日本の、本州以南において柿はありふれた果物です。「かき」という短い単語も、いかにも使い倒した感触ですが、英語でpersimmon というと、また全く別ものみたいに聞こえます。

中国語でトマトのことを「西紅柿」というのは、柿とトマトの見た目が単純に似ているからなのでしょうか。柿は中国の原産で、トマトのほうがずっと新参だから、柿で喩えたのかなと思っています。

年長の友人が、化粧品をつくる会社で働いています。その人からしたら娘くらいの歳の同僚がいて、その若い子は
「りんごと柿だったら、柿のほうが好き」
なのだそうです。
「珍しいよね。りんごは買うけど、柿って買わないし」
と友人に言われて、
「そうだ、私も柿は買わない、毎年もらってばかりいる」
と気づきました。

いえ。柿を貶める意図はないのです。柿もおいしい。あったら嬉しい。
しかしなぜか、あえて求めなくとも柿のほうがどこからかやってくるものだという認識で過ごしています。対価を支払うことをイメージできないのです。

考えてみれば、柿ほど感謝されにくい果物もないかもしれません。
柿の木を持つ人でも、手をかけてやったり丹念に採り尽くしたりしている姿はあまり見ない(木に登ると折れて危ないので、やり過ぎないでもらいたいのですが)。表年であればなおのこと、たわわになりっぱなしで冬まで放っておかれ、鳥が来て食べる。
バナナも日常的で ありがたみは少ないかもしれないけど、日本では普通 自生していないので、買わないと手に入りません。

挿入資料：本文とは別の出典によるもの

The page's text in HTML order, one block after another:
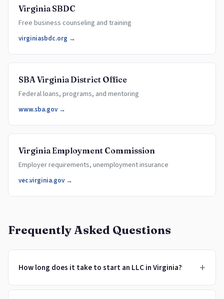
Virginia SBDC
Free business counseling and training
virginiasbdc.org →
SBA Virginia District Office
Federal loans, programs, and mentoring
www.sba.gov →
Virginia Employment Commission
Employer requirements, unemployment insurance
vec.virginia.gov →
Frequently Asked Questions
How long does it take to start an LLC in Virginia? +

しかし、柿が湧いて出るとか、おのずと家にやってくるという概念が染みついているのも、私の根本が田舎の人間だからだと思います。環境によっては、柿の木を見たことがない人、買った柿しか食べたことのない人もいますよね。

感謝されにくいということは、気安いということです。衣類でいったら普段着、いや部屋着みたいな、とにかく気を遣わないですむ存在。
デリケートでないから、触るときに緊張することもない。それは(田舎では)飽和していて当たり前の存在のようでも、意外とほかには見あたらない、貴重な性格なのかもしれません。

そうなると俄に、柿を好きと言いきった女の子が卓越したセンスの持ち主のように思われてくるのでした。